BEGIN SUPPLIED DATA

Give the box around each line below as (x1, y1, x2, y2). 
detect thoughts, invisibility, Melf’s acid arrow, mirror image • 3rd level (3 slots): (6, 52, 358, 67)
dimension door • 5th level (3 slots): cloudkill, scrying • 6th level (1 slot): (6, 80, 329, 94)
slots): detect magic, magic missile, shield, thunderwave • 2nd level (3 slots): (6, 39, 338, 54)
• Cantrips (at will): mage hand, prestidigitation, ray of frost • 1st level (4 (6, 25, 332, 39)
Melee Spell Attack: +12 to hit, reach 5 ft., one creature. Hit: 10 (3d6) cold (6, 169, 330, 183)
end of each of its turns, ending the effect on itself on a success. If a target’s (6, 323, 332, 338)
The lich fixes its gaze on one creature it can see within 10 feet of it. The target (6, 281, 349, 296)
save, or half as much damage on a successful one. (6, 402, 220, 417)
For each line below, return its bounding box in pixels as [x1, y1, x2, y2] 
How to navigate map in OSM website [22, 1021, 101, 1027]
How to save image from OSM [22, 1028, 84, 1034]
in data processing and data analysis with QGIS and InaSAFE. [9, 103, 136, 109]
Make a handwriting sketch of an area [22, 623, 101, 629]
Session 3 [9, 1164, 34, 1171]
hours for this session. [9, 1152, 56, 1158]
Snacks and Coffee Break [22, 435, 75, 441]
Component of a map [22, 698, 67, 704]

END SUPPLIED DATA
BEGIN SUPPLIED DATA

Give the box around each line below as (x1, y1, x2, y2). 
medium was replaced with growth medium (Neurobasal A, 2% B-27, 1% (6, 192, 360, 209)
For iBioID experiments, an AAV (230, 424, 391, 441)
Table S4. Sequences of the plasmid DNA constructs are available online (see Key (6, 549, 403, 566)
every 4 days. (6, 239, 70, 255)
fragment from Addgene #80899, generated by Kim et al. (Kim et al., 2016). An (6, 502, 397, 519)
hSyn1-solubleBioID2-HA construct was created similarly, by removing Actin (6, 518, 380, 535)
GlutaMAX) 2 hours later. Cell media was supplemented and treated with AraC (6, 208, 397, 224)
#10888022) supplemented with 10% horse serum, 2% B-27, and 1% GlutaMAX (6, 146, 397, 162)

END SUPPLIED DATA

*WHAT IS REQUIRED*.
By examining the material line by line, establish how many lines contain "slots" and give only that number.

*ANSWER SPACE*.
3